Henri de Buade de Frontenac (1596–1622) was a French aristocrat during the age of Louis XIII of France, best known as the father of Louis de Buade de Frontenac, the future Lieutenant General of the colony of New France in North America.

Henri de Buade de Frontenac was born in 1596, son of Antoine de Buade and Anne de Secondat. His father, from a family that originated in Guyenne, was an intimate of King Henry IV of France[1] As a child Henri de Buade was a playmate of the future king Louis XIII. It is said that one day when King Henri IV was in poor health, he had the two boys stage a fight on his bed to amuse him.[2]

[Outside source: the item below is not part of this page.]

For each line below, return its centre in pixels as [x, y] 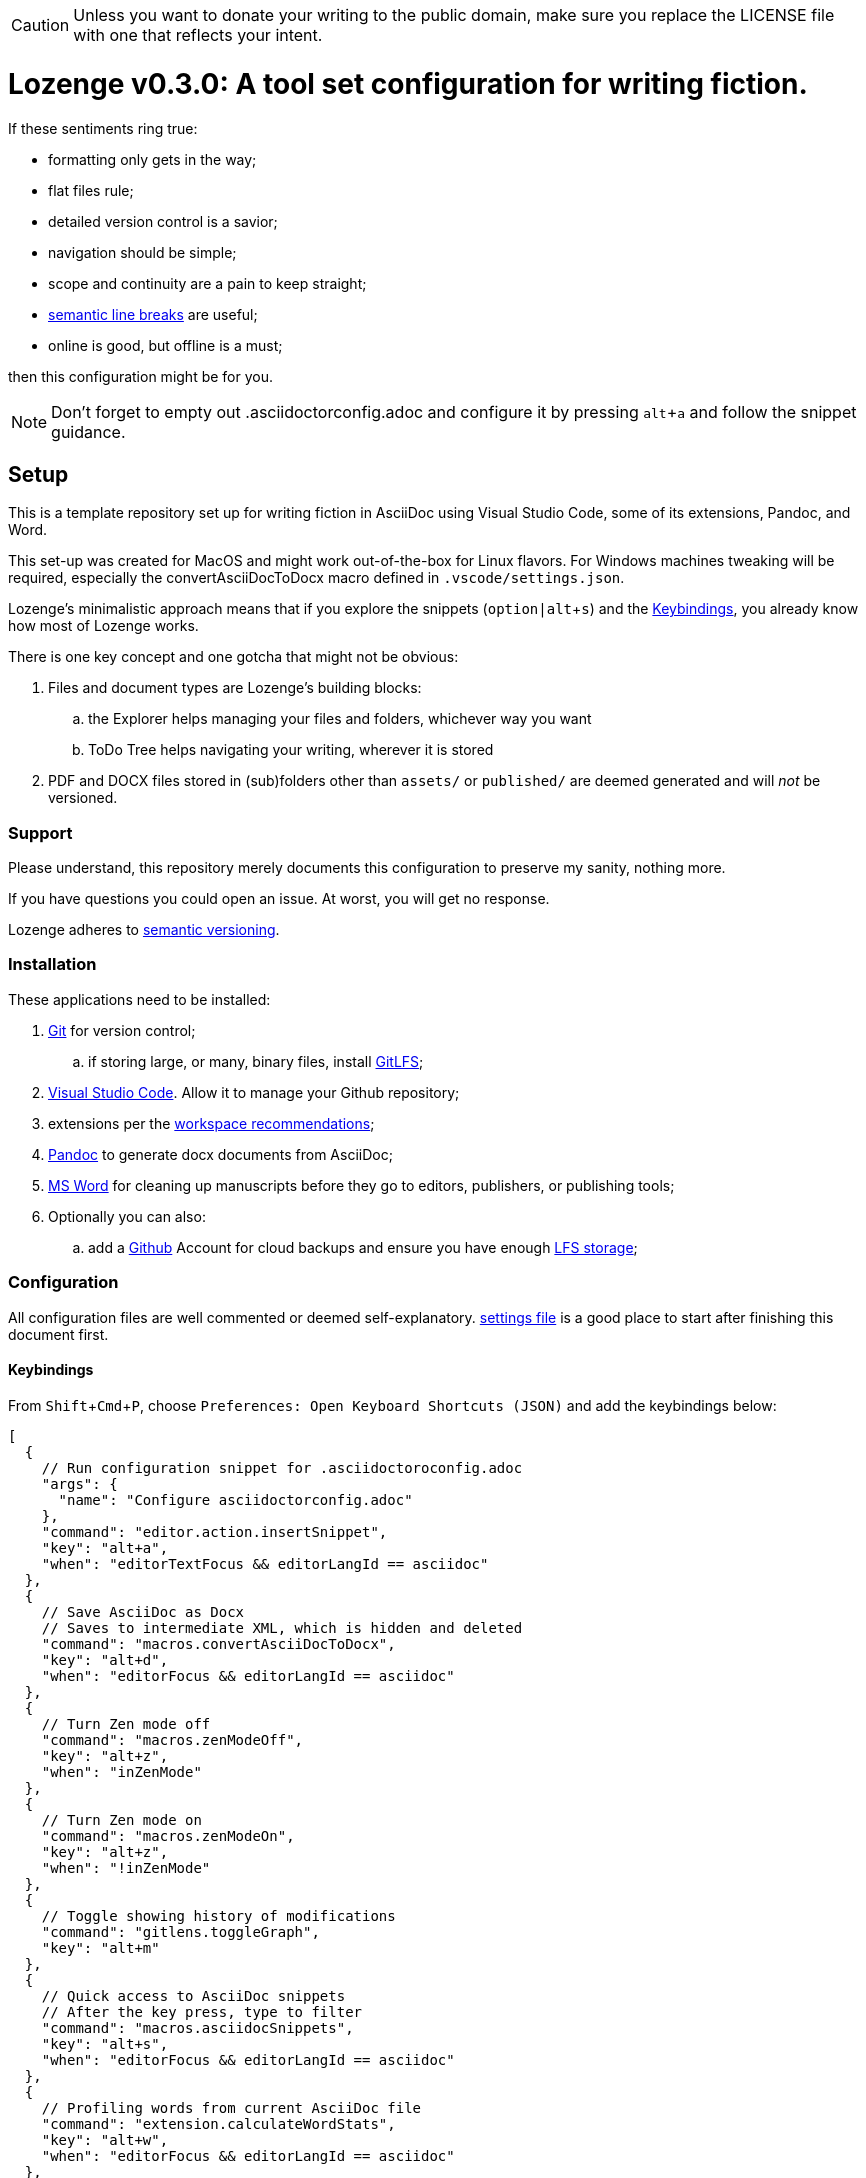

In May 1612 King Louis XIII granted him some land behind the Château du Louvre in Paris, then used only for a hen house, on which he could build a house.[3] His father Antoine arranged for Henri to marry Anne Phélypeaux in 1613.[1] Her father and uncle were Raymond Phélypeaux and Paul Phélypeaux, both secretaries of state and highly influential men.[4][5] His son, Louis de Buade, Compte de Frontenac at de Pulluau, was born in 1620.[2] King Louis XIII acted as godfather to the boy, who was named after him.[6]

Henri de Buade became a colonel in the Regiment of Navarre.[4] He was killed in 1622 during a military campaign. His heart was removed, sealed in a lead box, and buried in the church at Palluau.[1] Henri's son Louis later became Lieutenant General of the colony of New France in North America.[1]